**Task to complete**
Return only the stretch of the material below that begins with the line containing "the transition. [4, 139, 48, 150]" and ends with the line containing "닥치고 도움되는 짓이라도", exactly; both of those lines belong to it.
Top of Information
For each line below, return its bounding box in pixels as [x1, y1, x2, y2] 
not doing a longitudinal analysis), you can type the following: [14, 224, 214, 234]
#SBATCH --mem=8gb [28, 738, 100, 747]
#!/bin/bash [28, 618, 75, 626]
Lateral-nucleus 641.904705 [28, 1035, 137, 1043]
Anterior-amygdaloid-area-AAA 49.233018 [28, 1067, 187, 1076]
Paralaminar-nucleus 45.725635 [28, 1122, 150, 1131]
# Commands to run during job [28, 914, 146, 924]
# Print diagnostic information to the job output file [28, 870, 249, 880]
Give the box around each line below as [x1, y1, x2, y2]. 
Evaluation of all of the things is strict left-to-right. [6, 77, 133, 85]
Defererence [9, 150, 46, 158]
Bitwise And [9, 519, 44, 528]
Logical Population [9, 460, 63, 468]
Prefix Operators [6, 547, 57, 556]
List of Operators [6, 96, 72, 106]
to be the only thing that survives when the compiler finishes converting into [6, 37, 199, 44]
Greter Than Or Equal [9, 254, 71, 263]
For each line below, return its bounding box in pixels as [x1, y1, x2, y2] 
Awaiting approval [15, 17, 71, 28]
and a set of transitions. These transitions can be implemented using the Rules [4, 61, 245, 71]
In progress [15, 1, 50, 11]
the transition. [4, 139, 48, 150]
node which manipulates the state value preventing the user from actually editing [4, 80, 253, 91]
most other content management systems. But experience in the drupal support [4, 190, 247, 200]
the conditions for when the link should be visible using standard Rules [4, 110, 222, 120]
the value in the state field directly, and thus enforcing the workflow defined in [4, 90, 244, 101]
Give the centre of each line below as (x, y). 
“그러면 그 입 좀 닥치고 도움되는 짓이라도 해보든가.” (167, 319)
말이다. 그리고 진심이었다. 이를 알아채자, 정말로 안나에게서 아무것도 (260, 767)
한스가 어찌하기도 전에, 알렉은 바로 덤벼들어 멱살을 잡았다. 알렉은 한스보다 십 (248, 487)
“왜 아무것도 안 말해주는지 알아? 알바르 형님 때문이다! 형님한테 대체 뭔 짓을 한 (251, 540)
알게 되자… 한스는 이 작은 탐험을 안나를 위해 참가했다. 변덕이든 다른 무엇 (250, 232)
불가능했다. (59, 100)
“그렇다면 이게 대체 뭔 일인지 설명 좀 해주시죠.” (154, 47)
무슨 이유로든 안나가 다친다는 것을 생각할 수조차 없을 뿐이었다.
Bottom of Information
**Solution for this task**
the transition. [4, 139, 48, 150]
node which manipulates the state value preventing the user from actually editing [4, 80, 253, 91]
most other content management systems. But experience in the drupal support [4, 190, 247, 200]
the conditions for when the link should be visible using standard Rules [4, 110, 222, 120]
the value in the state field directly, and thus enforcing the workflow defined in [4, 90, 244, 101]
Give the centre of each line below as (x, y). 
“그러면 그 입 좀 닥치고 도움되는 짓이라도 해보든가.” (167, 319)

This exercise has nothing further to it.